__Work task__
Examine the records and identify each line that includes the string "Budget". Copy those lines.

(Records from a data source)
[Start of section]

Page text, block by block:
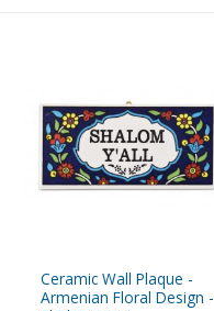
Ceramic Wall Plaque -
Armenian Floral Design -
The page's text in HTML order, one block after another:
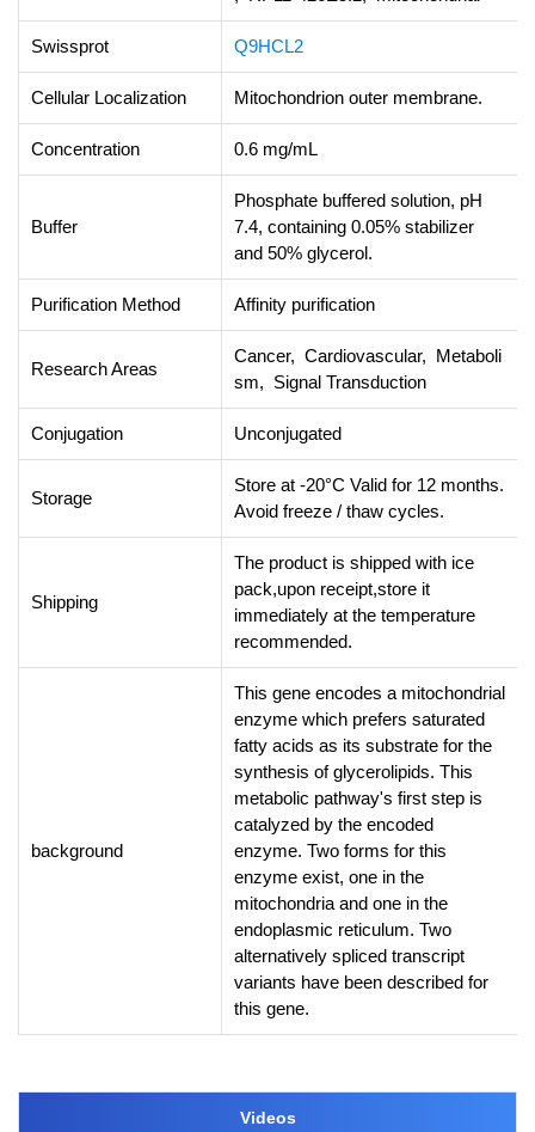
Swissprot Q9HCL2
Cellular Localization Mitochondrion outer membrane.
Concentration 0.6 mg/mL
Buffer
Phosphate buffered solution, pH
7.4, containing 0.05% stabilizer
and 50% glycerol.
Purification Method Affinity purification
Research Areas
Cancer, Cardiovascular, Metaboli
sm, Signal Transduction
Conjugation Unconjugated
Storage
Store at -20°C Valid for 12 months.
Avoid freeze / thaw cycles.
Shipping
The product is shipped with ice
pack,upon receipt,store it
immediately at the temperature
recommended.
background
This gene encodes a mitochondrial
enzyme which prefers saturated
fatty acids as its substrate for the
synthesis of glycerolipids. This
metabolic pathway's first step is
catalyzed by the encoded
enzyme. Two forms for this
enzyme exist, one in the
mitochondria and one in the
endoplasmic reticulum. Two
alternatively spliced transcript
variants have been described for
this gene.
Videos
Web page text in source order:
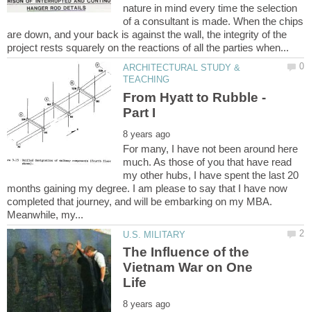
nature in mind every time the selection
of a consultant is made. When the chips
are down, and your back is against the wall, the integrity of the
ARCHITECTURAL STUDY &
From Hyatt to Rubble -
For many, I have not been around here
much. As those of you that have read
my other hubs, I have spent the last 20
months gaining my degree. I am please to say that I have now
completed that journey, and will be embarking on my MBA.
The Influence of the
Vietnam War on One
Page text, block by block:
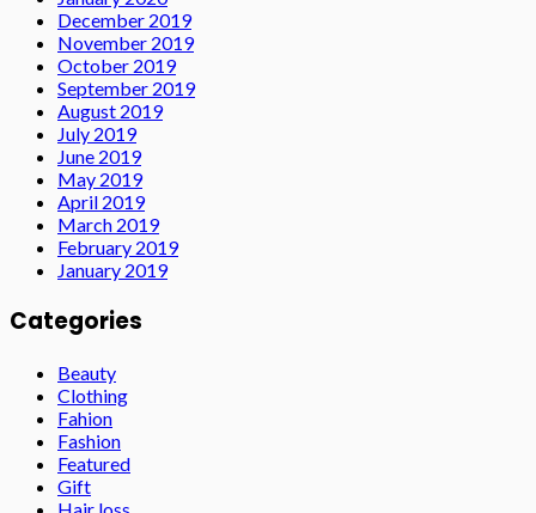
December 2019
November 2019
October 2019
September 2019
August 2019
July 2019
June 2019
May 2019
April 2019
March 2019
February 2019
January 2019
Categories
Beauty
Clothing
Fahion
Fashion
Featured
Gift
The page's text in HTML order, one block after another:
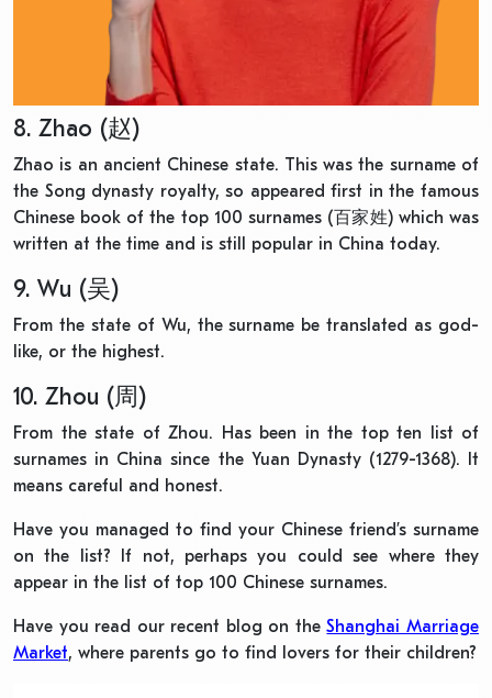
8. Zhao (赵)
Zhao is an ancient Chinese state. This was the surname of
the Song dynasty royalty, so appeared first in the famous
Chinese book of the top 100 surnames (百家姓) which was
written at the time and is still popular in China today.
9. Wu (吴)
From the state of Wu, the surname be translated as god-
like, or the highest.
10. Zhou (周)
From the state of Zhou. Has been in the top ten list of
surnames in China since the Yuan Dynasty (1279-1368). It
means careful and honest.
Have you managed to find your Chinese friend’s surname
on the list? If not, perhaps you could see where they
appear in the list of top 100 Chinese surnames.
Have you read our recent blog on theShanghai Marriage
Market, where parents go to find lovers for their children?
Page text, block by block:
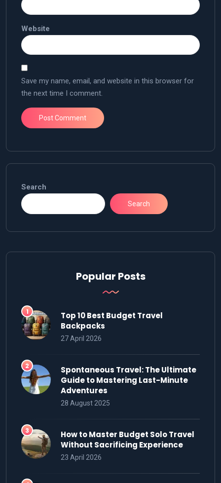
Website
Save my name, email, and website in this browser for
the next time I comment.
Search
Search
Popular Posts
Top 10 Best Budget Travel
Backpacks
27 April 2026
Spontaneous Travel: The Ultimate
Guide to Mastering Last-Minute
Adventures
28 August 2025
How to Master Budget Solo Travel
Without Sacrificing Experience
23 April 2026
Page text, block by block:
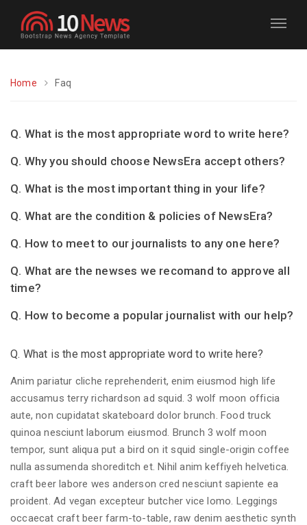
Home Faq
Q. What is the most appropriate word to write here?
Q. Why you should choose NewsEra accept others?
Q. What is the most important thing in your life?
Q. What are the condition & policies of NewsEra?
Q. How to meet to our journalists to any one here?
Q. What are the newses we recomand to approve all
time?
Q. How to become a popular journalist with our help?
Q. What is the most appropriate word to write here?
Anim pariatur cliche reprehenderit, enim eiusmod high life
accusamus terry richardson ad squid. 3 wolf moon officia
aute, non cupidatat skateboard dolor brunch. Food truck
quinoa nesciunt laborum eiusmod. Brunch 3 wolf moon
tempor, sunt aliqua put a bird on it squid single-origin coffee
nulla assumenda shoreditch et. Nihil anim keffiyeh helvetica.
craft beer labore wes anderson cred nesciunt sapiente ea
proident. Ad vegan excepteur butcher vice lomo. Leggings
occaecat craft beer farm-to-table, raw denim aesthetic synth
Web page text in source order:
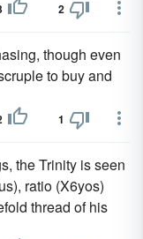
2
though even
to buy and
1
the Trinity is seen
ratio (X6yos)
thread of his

[End of section]

__Exercise result__
Top 10 Best Budget Travel
How to Master Budget Solo Travel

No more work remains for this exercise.